» **The records**
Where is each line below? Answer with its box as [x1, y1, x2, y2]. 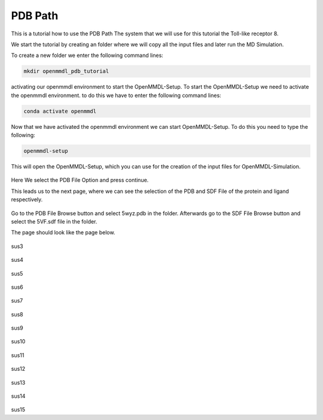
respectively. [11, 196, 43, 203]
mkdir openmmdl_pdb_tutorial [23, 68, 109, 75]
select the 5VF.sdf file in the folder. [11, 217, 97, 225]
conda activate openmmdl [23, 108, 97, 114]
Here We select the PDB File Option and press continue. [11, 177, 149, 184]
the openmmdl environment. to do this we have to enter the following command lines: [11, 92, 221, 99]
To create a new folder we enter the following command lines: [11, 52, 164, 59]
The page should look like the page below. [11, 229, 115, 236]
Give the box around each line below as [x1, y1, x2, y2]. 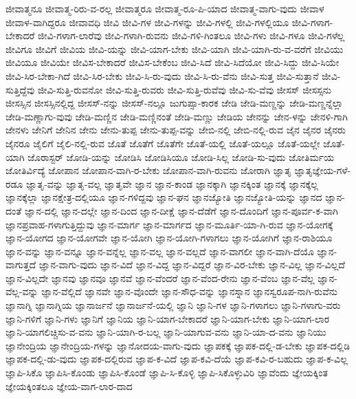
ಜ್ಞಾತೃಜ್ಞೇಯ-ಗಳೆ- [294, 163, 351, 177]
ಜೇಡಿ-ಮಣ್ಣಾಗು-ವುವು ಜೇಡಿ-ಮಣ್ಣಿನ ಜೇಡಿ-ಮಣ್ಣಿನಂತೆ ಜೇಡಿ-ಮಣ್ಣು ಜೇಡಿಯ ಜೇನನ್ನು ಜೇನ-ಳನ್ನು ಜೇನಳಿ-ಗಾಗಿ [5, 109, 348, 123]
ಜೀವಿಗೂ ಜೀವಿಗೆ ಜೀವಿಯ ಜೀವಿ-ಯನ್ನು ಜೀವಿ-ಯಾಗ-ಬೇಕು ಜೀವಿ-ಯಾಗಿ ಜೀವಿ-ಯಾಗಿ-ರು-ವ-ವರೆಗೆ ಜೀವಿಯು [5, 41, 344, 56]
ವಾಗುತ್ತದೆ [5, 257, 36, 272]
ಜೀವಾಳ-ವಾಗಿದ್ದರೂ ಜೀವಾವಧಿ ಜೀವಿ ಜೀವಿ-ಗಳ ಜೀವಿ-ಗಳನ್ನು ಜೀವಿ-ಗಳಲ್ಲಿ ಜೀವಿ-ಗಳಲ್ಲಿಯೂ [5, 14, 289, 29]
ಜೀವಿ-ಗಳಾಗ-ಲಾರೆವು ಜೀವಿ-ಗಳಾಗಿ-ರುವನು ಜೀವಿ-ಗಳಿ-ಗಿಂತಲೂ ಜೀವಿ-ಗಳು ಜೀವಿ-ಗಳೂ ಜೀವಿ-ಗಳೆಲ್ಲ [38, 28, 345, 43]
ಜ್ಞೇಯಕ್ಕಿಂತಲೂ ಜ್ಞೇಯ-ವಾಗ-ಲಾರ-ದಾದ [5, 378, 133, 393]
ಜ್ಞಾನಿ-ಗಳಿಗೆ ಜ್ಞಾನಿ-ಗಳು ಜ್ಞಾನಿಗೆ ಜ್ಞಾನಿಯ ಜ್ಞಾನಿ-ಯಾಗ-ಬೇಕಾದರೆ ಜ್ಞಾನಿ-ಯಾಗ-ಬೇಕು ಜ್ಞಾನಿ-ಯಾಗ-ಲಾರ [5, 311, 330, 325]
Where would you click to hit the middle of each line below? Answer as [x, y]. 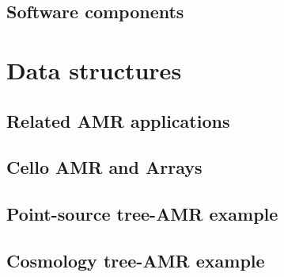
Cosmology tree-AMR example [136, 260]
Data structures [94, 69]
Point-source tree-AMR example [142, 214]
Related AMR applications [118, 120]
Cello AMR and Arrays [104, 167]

==

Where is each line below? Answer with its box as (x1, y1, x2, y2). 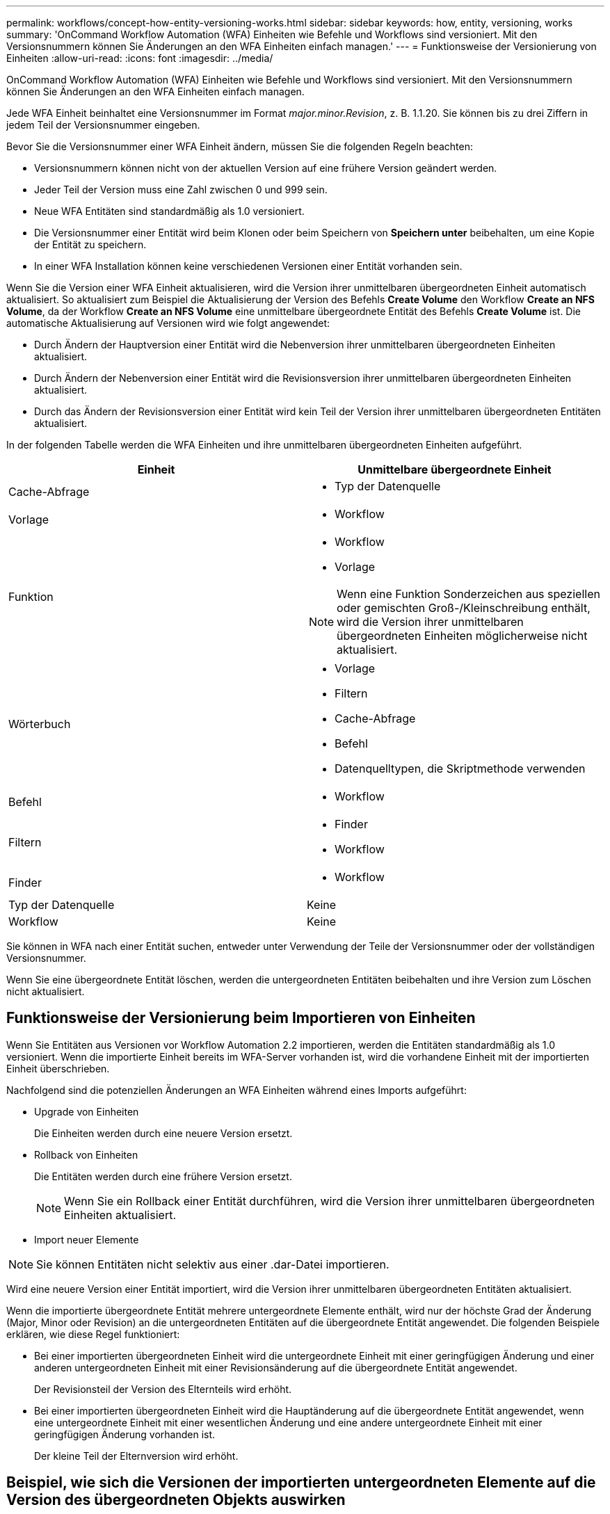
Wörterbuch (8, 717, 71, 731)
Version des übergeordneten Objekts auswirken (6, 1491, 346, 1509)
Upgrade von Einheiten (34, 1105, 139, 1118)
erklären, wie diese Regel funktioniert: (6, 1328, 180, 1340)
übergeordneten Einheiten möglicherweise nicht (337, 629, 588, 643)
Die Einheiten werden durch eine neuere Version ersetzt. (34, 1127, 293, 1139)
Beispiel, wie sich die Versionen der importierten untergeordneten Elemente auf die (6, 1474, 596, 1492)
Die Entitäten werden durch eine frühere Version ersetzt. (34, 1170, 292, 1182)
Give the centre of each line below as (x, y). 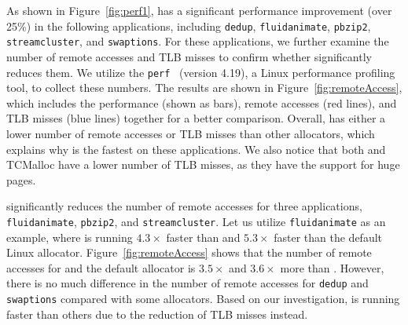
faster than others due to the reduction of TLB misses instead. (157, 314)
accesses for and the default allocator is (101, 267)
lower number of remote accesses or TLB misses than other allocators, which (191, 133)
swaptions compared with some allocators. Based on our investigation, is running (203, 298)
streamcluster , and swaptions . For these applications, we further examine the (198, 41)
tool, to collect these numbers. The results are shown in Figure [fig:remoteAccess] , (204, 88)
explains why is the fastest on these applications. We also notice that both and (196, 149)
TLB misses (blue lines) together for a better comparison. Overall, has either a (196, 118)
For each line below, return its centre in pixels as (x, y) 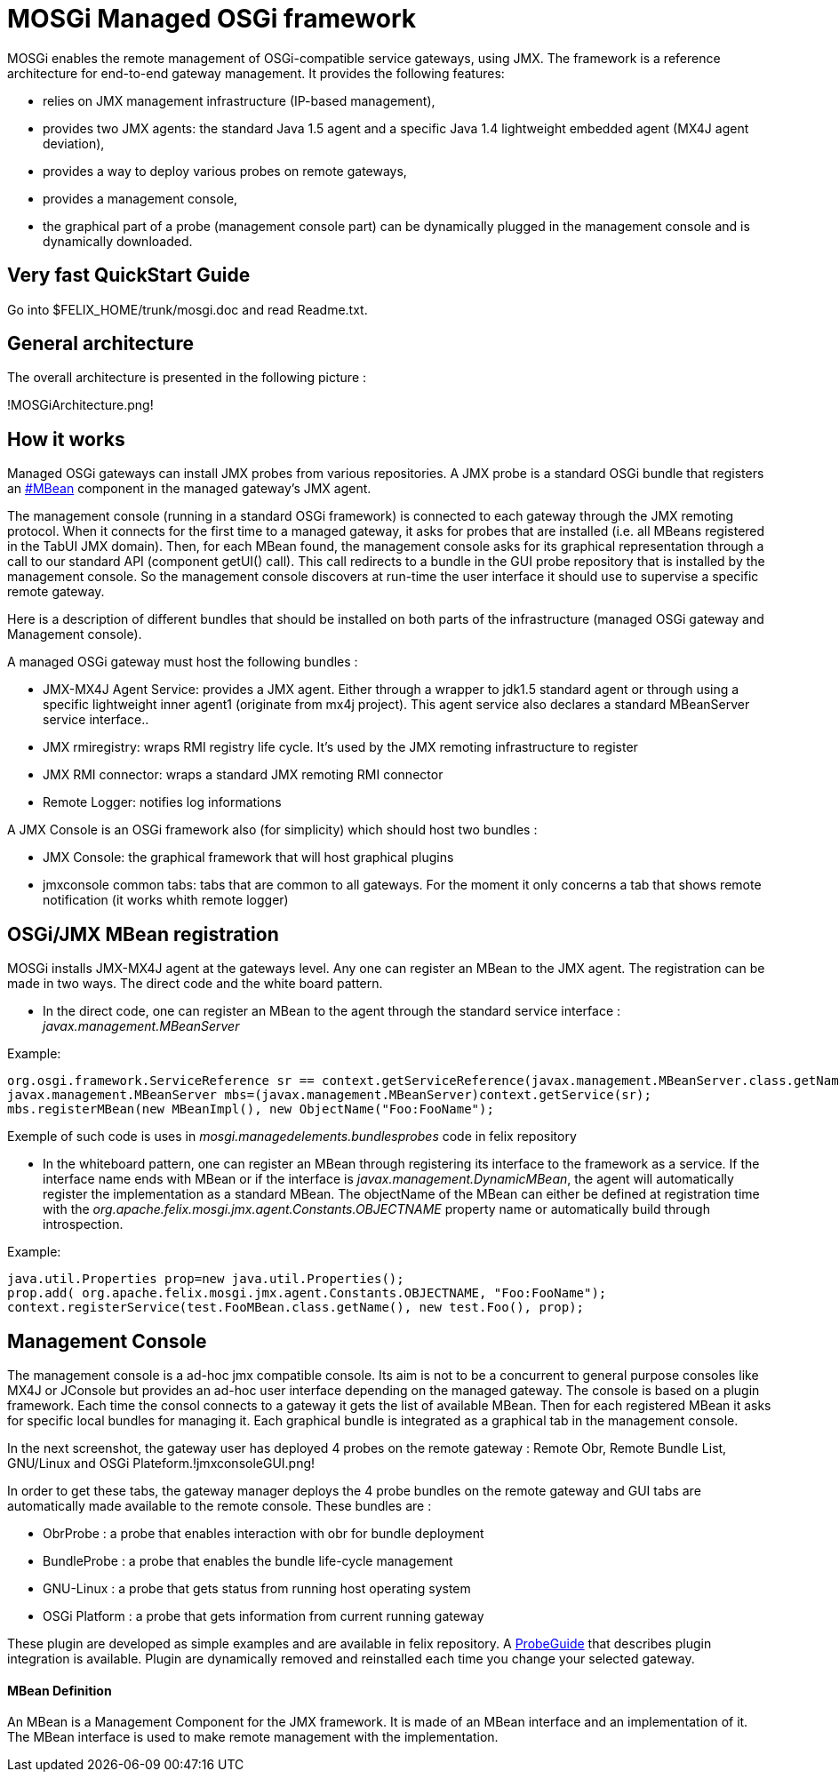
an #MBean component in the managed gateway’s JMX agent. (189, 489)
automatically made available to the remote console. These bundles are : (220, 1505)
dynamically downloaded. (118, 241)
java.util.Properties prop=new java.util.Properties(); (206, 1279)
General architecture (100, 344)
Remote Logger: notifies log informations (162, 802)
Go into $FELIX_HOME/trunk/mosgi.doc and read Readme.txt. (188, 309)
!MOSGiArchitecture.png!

* * *

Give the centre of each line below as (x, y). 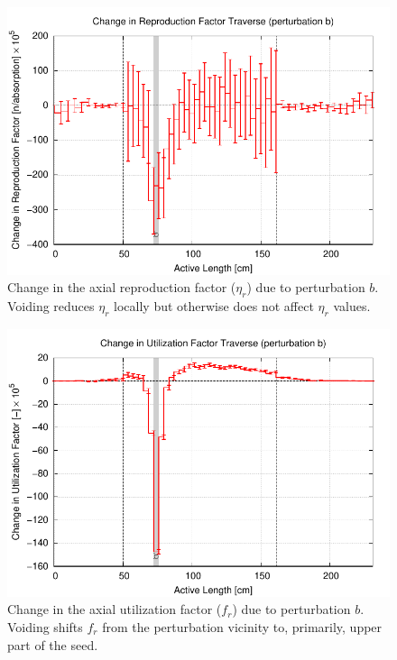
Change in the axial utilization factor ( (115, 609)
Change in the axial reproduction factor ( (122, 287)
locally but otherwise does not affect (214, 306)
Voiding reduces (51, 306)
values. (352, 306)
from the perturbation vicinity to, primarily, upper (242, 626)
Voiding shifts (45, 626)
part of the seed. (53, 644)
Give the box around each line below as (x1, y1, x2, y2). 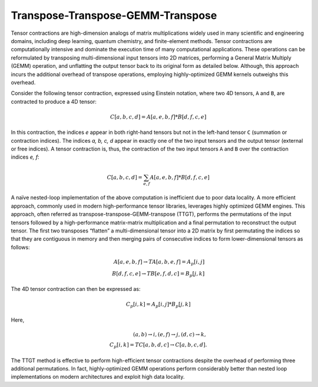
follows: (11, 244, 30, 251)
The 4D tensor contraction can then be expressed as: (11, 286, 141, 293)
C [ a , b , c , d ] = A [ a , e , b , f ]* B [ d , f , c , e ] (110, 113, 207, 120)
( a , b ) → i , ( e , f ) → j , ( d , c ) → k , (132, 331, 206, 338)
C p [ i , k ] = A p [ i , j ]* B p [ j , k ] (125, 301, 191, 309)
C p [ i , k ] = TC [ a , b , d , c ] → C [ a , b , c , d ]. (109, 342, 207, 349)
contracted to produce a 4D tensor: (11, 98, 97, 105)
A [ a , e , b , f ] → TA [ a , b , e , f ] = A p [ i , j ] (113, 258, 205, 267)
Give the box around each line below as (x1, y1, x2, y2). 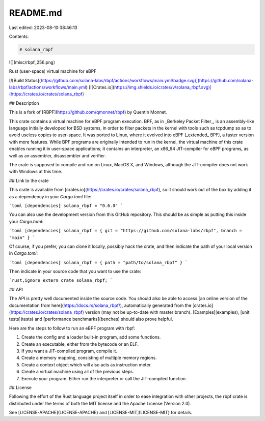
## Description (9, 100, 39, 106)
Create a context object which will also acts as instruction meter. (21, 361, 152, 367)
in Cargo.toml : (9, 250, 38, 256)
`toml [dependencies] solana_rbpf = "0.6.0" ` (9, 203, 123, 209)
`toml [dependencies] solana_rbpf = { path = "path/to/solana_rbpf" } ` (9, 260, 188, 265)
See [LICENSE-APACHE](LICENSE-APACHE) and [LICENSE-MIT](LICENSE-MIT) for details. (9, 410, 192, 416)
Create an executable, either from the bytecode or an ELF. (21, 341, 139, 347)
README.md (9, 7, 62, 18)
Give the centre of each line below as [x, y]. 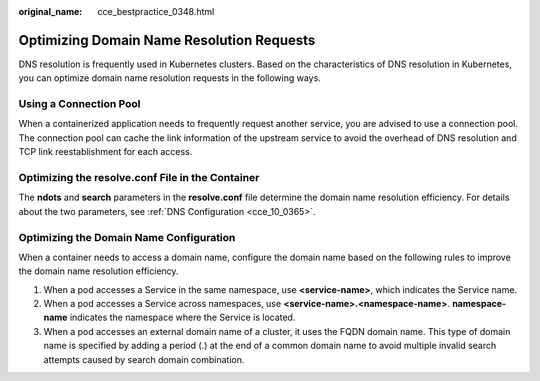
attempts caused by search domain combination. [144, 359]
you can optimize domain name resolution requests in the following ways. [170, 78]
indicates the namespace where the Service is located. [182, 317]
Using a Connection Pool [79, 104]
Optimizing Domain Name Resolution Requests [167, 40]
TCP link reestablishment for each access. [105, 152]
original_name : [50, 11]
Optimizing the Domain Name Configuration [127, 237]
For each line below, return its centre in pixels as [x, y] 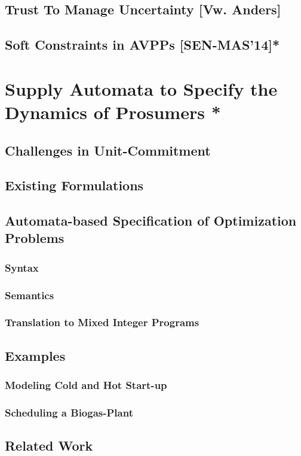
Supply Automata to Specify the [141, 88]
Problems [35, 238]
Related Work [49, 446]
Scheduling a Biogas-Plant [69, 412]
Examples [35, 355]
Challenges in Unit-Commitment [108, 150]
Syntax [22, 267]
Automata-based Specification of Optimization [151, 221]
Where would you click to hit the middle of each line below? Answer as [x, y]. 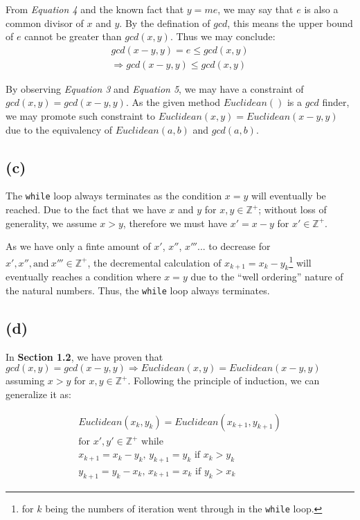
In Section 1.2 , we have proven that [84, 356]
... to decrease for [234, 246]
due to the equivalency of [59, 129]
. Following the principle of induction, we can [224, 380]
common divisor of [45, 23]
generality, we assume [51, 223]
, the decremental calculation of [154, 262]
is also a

» **Exercise instructions**
Look through the lines above and collect those with the word "durch".

» **Your response**
Die Einheiten werden durch eine neuere Version ersetzt. (34, 1127, 293, 1139)
Die Entitäten werden durch eine frühere Version ersetzt. (34, 1170, 292, 1182)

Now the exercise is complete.